If I ever have the usage of dwarf, I would build the tables manually only for what I wish to debug?... if it is possible (without the use of specialized assembler directives, because it increase significantly the technical cost of the assembler). That said, does a real, accurate and complete specification of dward exists? Because when I look at the sysv ABI or ELF, what a mess.
Right, x86-64 offers eight extra register names† (r8 through r15). If you choose to go from x86-without-frame-pointer to x86-64-with-frame-pointer you gained 7 register names which is huge.
This makes the case where that one extra register name makes all the difference much rarer, arguably turning it from "I demand a compiler flag" to "Let's just hand-write the machine code for this one very special routine if our performance data suggests it's worth it".
† Internally a modern CPU has far more actual register, to enable a feature called "register renaming". But we can only talk about them using their canonical names, and x86-64 adds eight more of those.
I think generally the talk about "there are not enough registers" ignore pipelining and register renaming way too much. The loss of performance of the frame pointer register even on x86 is not that problematic, and on x86_64 it's completely negligible unless you're in a tight switch heavy interpreter loop.
Register renaming doesn’t significantly address the impact of reducing the number of architectural registers available to the compiler.
With fewer register names available, the compiler will spill locals to stack more often, and register renaming doesn’t help - memory renaming is needed to really mitigate this.
But i agree the impact of preserving frame pointers is generally quite small and doesn’t often actually need mitigation - on amd64 there’s not much impact from losing 1 more of 16 arch registers.
But even before this you had store to load forwarding on x86. I'm not saying you have, but before inventing a performance problem it is worth spending time trying to diagnose it with thorough profiling (e.g. [1]). The Fedora frame pointer patch did a thorough performance analysis and performance will be revisited again. Unfortunately there are a lot of arm chair performance experts who haven't spent time looking into the details.

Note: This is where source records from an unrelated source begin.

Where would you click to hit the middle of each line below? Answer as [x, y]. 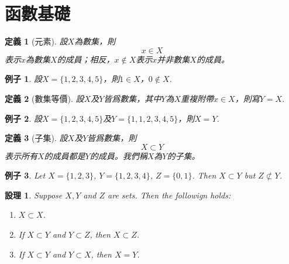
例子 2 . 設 [23, 118]
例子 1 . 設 [23, 79]
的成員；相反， [86, 59]
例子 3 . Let [25, 175]
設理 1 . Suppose [34, 195]
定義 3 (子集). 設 [36, 138]
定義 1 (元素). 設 [36, 41]
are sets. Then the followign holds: [169, 195]

And that’s before accounting for SP which the compiler will usually avoid touching. So for an x86 target, omitting the frame pointer means going from 6 to 7 usable registers, on x86-64 it’s 14 to 15, a lot less necessary outside of very specific work loads.
AIUI the problems with LBR are two-fold. It only works on newish CPUs, and it only handles a limited number of stack frames (I heard 8, but maybe more on recent CPUs).
Apple's version of AARCH64 requires that the frame pointer register frame record. DWARF Information is not necessary to unwind there. It's lovely and I applaud Apple for that decision.
AFAIK frame pointers work fine for unwinding on aarch64.
And on aarch64 the gcc default is not to omit frame pointers and IIRC when the default was switched at some point it was treated as a bug and reverted (not sure if required in the ABI or just strongly preferred by the community). So IME generally unwinding with frame pointers on aarch64 works more often than on amd64 since you don’t have to recompile the world.
As an alternative approach, https://github.com/mstange/samply processes data streamed from perf and unwinds it in realtime. The unwinding overhead is surprisingly low: it only takes around 1% of (single) CPU per CPU profiled. Solving the disk waste alone has been a tremendous improvement of profiling experience. As a bonus, the unwinding and symbolization works reliably while I frequently had postprocessing not terminating when using the perf CLI directly.